Data listing:
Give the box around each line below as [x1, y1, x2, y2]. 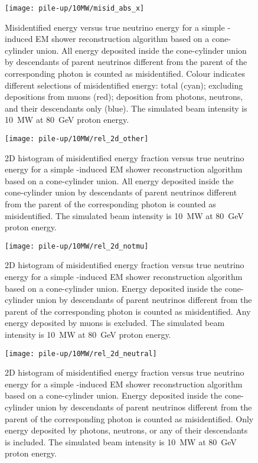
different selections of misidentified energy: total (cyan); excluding [5, 79, 243, 91]
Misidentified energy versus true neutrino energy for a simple [5, 21, 225, 33]
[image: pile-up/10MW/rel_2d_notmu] [5, 242, 149, 250]
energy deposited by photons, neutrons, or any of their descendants [5, 424, 248, 436]
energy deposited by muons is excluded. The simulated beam [5, 317, 225, 329]
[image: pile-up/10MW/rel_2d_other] [5, 135, 149, 143]
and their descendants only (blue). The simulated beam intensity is [5, 102, 247, 114]
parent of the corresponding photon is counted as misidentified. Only [5, 412, 254, 425]
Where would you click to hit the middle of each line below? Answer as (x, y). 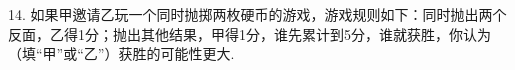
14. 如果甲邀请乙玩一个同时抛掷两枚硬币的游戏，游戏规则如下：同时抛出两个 (257, 14)
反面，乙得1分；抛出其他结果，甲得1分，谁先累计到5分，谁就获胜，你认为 (249, 33)
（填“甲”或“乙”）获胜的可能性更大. (121, 53)
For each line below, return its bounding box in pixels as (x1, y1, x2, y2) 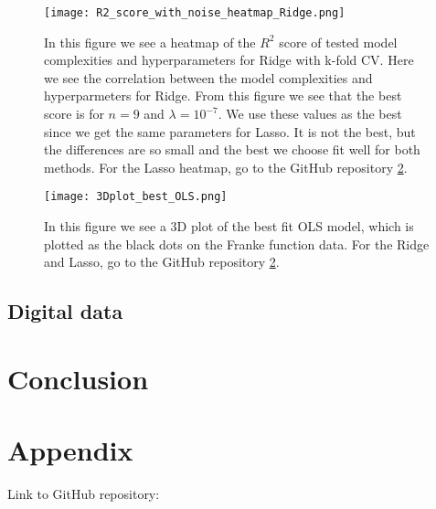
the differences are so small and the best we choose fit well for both (44, 140, 420, 159)
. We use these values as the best (218, 104, 402, 123)
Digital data (7, 297, 123, 325)
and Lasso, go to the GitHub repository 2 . (44, 252, 280, 271)
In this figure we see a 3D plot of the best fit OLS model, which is (44, 217, 414, 236)
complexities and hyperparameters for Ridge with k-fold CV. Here (44, 50, 414, 69)
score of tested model (279, 32, 398, 51)
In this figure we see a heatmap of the (44, 32, 256, 51)

Exercise description:
Print every record above exactly as written, leaving out the pictures.

Response area:
Give the box around each line below as [x1, y1, x2, y2]. 
different selections of misidentified energy: total (cyan); excluding [5, 79, 243, 91]
Misidentified energy versus true neutrino energy for a simple [5, 21, 225, 33]
[image: pile-up/10MW/rel_2d_notmu] [5, 242, 149, 250]
energy deposited by photons, neutrons, or any of their descendants [5, 424, 248, 436]
energy deposited by muons is excluded. The simulated beam [5, 317, 225, 329]
[image: pile-up/10MW/rel_2d_other] [5, 135, 149, 143]
and their descendants only (blue). The simulated beam intensity is [5, 102, 247, 114]
parent of the corresponding photon is counted as misidentified. Only [5, 412, 254, 425]
Where would you click to hit the middle of each line below? Answer as (x, y). 
14. 如果甲邀请乙玩一个同时抛掷两枚硬币的游戏，游戏规则如下：同时抛出两个 (257, 14)
反面，乙得1分；抛出其他结果，甲得1分，谁先累计到5分，谁就获胜，你认为 (249, 33)
（填“甲”或“乙”）获胜的可能性更大. (121, 53)
For each line below, return its bounding box in pixels as (x1, y1, x2, y2) 
the differences are so small and the best we choose fit well for both (44, 140, 420, 159)
. We use these values as the best (218, 104, 402, 123)
Digital data (7, 297, 123, 325)
and Lasso, go to the GitHub repository 2 . (44, 252, 280, 271)
In this figure we see a 3D plot of the best fit OLS model, which is (44, 217, 414, 236)
complexities and hyperparameters for Ridge with k-fold CV. Here (44, 50, 414, 69)
score of tested model (279, 32, 398, 51)
In this figure we see a heatmap of the (44, 32, 256, 51)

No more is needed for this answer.